Его собеседник поднимается со своего лежака, медленно проходит взад-вперед по комнате, тяжело дыша и шаркая ногами, словно старик, потом бросает взгляд на входную дверь, подходит, приоткрывает ее, осторожно выглядывает в образовавшуюся щель. Видит мальчика, сгорбившегося на крыльце над книгой подле зажженной свечи. Понаблюдав за ребенком с минуту, снова бесшумно закрывает дверь, возвращается на прежнее место, садится, понуро опустив голову.
– Ты пришел только, чтобы рассказать мне об этом, Тито? – еле слышно спрашивает он.
– Да, – холодно отзывается гость.
– Я тебя выслушал. Можешь проваливать.
– И все?
– А что еще?
– Ты просто так меня выпроводишь и завалишься дальше упиваться своими вымученными страданиями? И ничего не предпримешь?! Я был лучшего мнения о тебе. И Скарлет бы это не одобрила.
От звуков прозвучавшего имени индеец невольно вздрагивает, поджимает задрожавшие губы….
– Не смей… Слышишь? Не смей…!
– Так веди себя по-человечески! Хок, черт возьми! Мы все тогда были подонками! Но я с этим жить не могу. И ты, я знаю, не такой!
Тишина.
– А что ты хочешь, чтобы я сделал? – помедлив, спрашивает индеец, не глядя на своего собеседника.
– Я не знаю, – раздраженно огрызается гость и решительно направляется к выходу, – Лично я еду вытаскивать мальчишку, даже, если это будет стоить мне жизни. А что будешь делать ты? Это твоя совесть, Хакобо. Что хочешь, то с ней и делай.

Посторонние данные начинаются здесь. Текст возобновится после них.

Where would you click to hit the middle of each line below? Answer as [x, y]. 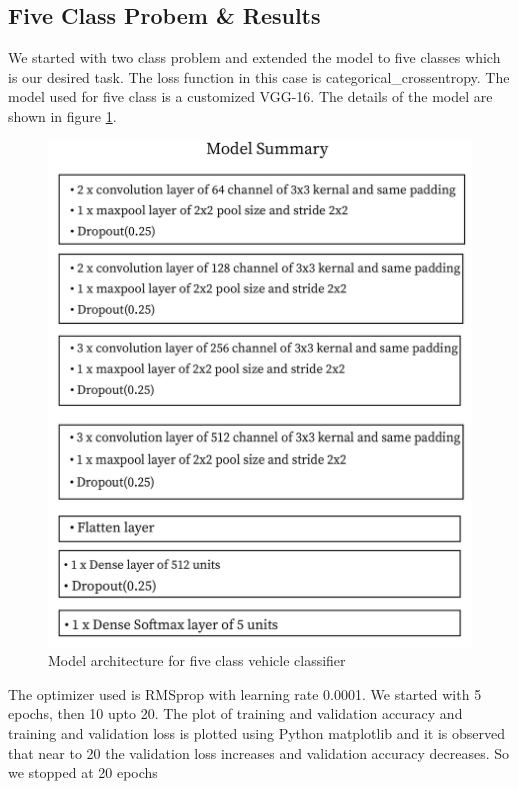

Он покидает их дом, громко хлопнув за собой дверью.
В метре от склоненной головы ребенка тяжело протаптывают грязные сапоги гостя. Отвязывает стоящую у ворот лошадь, садится в седло и галопом уносится проч. «Мог бы хотя бы попрощаться», – думает мальчик и переворачивает страницу, которую вроде как прочитал, но не может припомнить из нее ни слова. Пытается в очередной раз сконцентрироваться. Что-то ему мешает. Что-то свербит под кожей спины и покалывает крошечными иголочками позвоночник… Он знает, что это отец снова подглядывает за ним в дверную щель. Чувствует на себе его пытливый взгляд, но не решается повернуться, продолжает упорно игнорировать этот безмолвный призыв. Постояв так минут пять, отец все-таки выходит на крыльцо, присаживается рядом с ним на корточки. Тяжелая горячая ладонь опускается на плечо мальчика, ласково треплет его, потом пару раз легонько проводит по всклоченным волосам, и снова застывает на плече… Мальчику это кажется странным – таким… таким… неестественным… Это отцовское прикосновение. Он не может вспомнить, когда отец последний раз вот так ласково дотрагивался до него, гладил… Очень давно… «Зачем же сейчас? – думает он, – Ведь я уже не маленький? Что ему от меня нужно?»… Он не знает, как на это реагировать. Ему не по себе. Ему неприятно. Мышцы напрягаются, тело, будто каменеет. Мальчик отчаянно цепляется глазами за первую попавшуюся строку в книге, но его взгляд, скользнув по поверхности маслянисто-черных букв, срывается в бессмысленную пустоту.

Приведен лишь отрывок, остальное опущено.